One came during his most calamitous hole, but the damage had been done by then.
Having missed the fairway left he hit a tree ten yards in front of him, rebounded into a bush, took a penalty drop, hit the same tree, went into a creek, played it out and was still not on the green for six.
Playing partner Lee Westwood commented: "Padraig probably just tried to squeeze out a bit too much on his second shot.
"That's not like him as he normally thinks his way around the course really well. It backfired on him."
Harrington did not consider it a big gamble and explained: "There was a root in front of the ball. I was not concerned about it, but then I backed out of the shot a bit and so it flew off the club further right than I intended."
Coming off the green with his nine - he had to sink a testing putt to avoid matching the highest score on the hole in Masters history - he insisted he had "no deflation at all."
Instead he was determined to extract all he could from the rest of the round and see where it left him.
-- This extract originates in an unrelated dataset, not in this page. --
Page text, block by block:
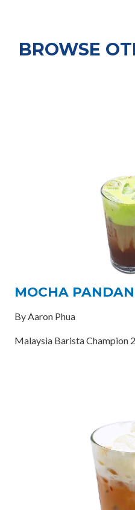
BROWSE
MOCHA
By Aaron Phua
Malaysia Barista Champion

The day before, of course, American Anthony Kim had a tournament record 11 birdies in a 65, but although Harrington grabbed five there were also two bogeys.
Ten strokes is the same deficit that Paul Lawrie made up on the final day to win the 1999 Open at Carnoustie.
But the big difference between that situation and Harrington's was that Lawrie was lying 14th after 54 holes. The Dubliner was 25th.
Leader by five at Carnoustie was, of course, Jean Van de Velde. He imploded with a 77, including a triple-bogey seven on the last hole.
Harrington had only to look at the calibre of the players ahead of him to know that not all of them - maybe none of them - were going to crack like that.